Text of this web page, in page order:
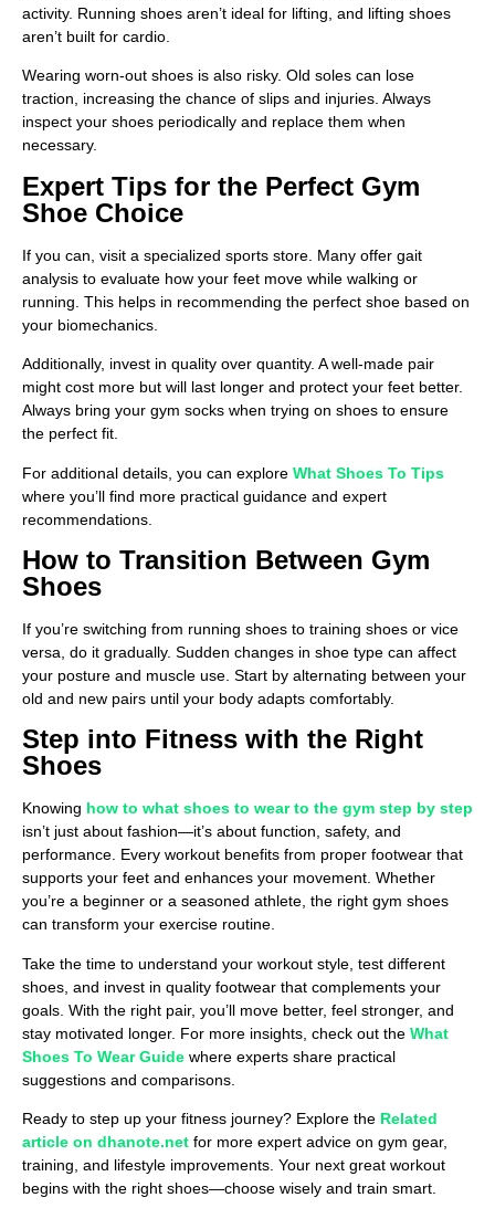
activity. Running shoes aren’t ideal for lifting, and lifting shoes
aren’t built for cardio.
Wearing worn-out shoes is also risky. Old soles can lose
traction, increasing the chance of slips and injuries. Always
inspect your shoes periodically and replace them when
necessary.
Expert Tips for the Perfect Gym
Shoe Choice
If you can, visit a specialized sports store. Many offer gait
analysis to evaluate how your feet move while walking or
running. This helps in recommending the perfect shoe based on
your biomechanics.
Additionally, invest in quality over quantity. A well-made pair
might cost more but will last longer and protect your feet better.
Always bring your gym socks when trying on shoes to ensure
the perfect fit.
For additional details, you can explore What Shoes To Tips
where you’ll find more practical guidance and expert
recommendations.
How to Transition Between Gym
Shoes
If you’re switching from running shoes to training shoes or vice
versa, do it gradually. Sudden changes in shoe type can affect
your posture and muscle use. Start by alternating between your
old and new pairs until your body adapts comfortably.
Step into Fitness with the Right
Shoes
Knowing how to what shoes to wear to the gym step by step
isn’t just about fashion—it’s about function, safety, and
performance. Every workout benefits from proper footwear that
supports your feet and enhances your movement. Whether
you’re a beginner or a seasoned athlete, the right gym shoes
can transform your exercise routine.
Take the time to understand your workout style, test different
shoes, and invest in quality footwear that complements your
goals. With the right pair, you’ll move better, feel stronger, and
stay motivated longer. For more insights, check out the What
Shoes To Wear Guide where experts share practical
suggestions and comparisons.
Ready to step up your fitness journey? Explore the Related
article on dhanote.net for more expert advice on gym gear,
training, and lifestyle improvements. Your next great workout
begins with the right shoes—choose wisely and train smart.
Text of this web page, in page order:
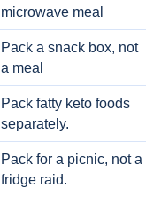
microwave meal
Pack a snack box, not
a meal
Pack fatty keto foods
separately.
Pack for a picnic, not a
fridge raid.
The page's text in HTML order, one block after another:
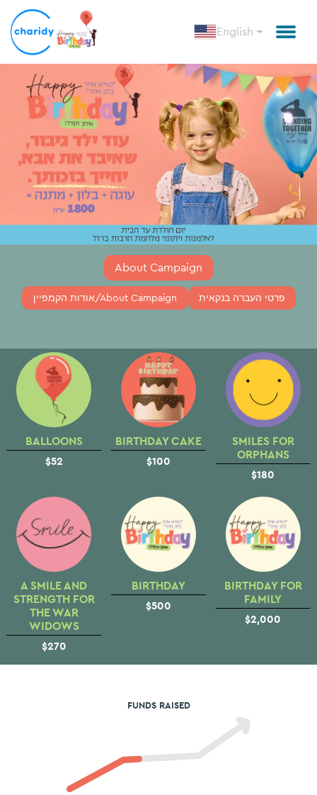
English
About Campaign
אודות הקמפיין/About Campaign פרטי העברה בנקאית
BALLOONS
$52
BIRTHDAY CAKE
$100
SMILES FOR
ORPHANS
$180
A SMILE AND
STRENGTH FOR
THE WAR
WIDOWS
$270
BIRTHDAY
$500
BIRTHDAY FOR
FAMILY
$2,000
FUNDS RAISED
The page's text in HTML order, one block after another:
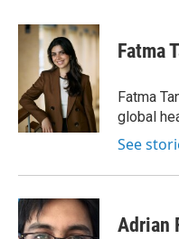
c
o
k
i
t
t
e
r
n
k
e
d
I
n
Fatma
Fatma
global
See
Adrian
========================================================================
* EXERCISE AIM
How many lines in the listing above contain "training"? Answer with the number alone.

* TASK RESPONSE
2